Trismik is available via [pypi](https://pypi.org/project/trismik/). To install Trismik, run the following in your terminal (in a virtualenv, if you use one):

```bash
pip install trismik
```

### API Key Setup

You can provide your API key in one of the following ways:

1. **Environment Variable**:
   ```bash
   export TRISMIK_API_KEY="your-api-key"
   ```

2. **`.env` File**:
   ```bash
   # .env
   TRISMIK_API_KEY=your-api-key
   ```
   Then load it with `python-dotenv`:
   ```python
   from dotenv import load_dotenv
   load_dotenv()
   ```

3. **Direct Initialization**:
   ```python
   client = TrismikAsyncClient(api_key="YOUR_API_KEY")
   ```

### Basic Usage

Running a test is straightforward:

1. Implement a method that wraps model inference over a dataset item
2. Create an `AdaptiveTest` instance
3. Run the test!

Here's a basic example:

```python
def model_inference(item: TrismikItem) -> Any:
    model_output = ...  # call your model here
    return model_output


# Initialize the test runner
runner = AdaptiveTest(model_inference)

# Run the test
results = await runner.run_async(
    "MMLUPro2025",  # or any dataset we support
    with_responses=True,
    run_metadata=sample_metadata,
)

# Print the test output
for result in results:
    print(f"{result.trait} ({result.name}): {result.value}")
```

### Examples

You can find more examples in the `examples` folder:
- [`example_transformers.py`](examples/example_transformers.py) - Example using Hugging Face Transformers models
- [`example_openai.py`](examples/example_openai.py) - Example using OpenAI models
- [`example_adaptive_test.py`](examples/example_adaptive_test.py) - Example of adaptive testing configuration

To run the examples, you will need to clone this repo, navigate to the
source folder, and then run:

```bash
poetry install --with examples
poetry run python examples/example_adaptive_test.py # or any other example
```

## Interpreting Results

### Theta (θ)

Our adversarial test returns several values; however, you will be interested mainly in `theta`. Theta ($\theta$) is our metric; it measures the ability of the model on a certain dataset, and it can be used as a proxy to approximate the original metric used on that dataset.
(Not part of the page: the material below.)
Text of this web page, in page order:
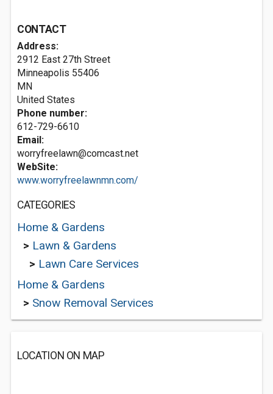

For example, on an accuracy-based dataset, a high theta correlates with a high accuracy, and low theta correlates with low accuracy.
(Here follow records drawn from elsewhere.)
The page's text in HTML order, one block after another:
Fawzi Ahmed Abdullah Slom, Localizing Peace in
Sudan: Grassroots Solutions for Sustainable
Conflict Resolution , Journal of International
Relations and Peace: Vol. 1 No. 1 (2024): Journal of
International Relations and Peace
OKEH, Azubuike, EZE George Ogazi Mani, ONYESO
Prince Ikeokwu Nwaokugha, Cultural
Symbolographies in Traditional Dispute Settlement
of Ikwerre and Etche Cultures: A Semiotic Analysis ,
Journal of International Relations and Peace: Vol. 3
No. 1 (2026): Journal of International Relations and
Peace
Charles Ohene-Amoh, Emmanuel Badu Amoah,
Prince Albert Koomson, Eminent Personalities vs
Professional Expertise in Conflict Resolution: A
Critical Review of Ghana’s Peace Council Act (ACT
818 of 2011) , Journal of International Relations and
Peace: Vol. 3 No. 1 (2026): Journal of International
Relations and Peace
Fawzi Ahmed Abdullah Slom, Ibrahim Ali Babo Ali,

To interpret a theta score, consider that $\theta=0$ corresponds to a 50% chance for a model to get an answer right - in other words, to an accuracy of 50%.
A negative theta means that the model will give more bad answers then good ones, while a positive theta means that the model will give more good answers then bad answers.
While theta is unbounded in our implementation (i.e. $-\infty < \theta < \infty$), in practice we have that for most cases $\theta$ will take values between -3 and 3.
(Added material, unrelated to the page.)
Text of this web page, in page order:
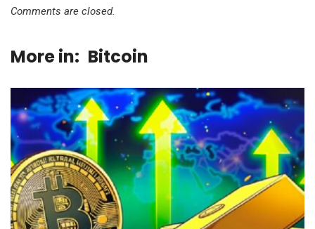
Comments are closed.
More in: Bitcoin
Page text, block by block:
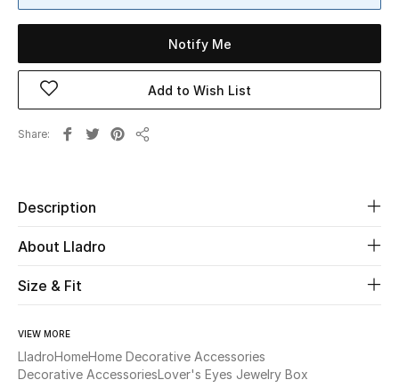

Compared to classical benchmark testing, the estimated accuracy from adaptive testing uses fewer but more informative items while avoiding noise from overly easy or difficult questions. This makes it a more efficient and stable measure, especially on very large datasets.

### Other Metrics

- **Standard Deviation (`std`)**:
  - A measure of the uncertainty or error in the theta estimate
  - A smaller `std` indicates a more precise estimate
  - You should see a `std` around or below 0.25

- **Correct Responses (`responsesCorrect`)**:
  - The number of correct answers delivered by the model

  - **Important note**: A higher number of correct answers does not necessarily
  correlate with a high theta. Our algorithm navigates the dataset to find a
   balance of “hard” and “easy” items for your model, so by the end of the test,
  it encounters a representative mix of inputs it can and cannot handle. In
   practice, expect responsesCorrect to be roughly half of responsesTotal.

- **Total Responses (`responsesTotal`)**:
  - The number of items processed before reaching a stable theta.
  - Expected range: 60 ≤ responses_total ≤ 80

## Contributing

See `CONTRIBUTING.md`.

## License

This library is licensed under the MIT license. See `LICENSE` file.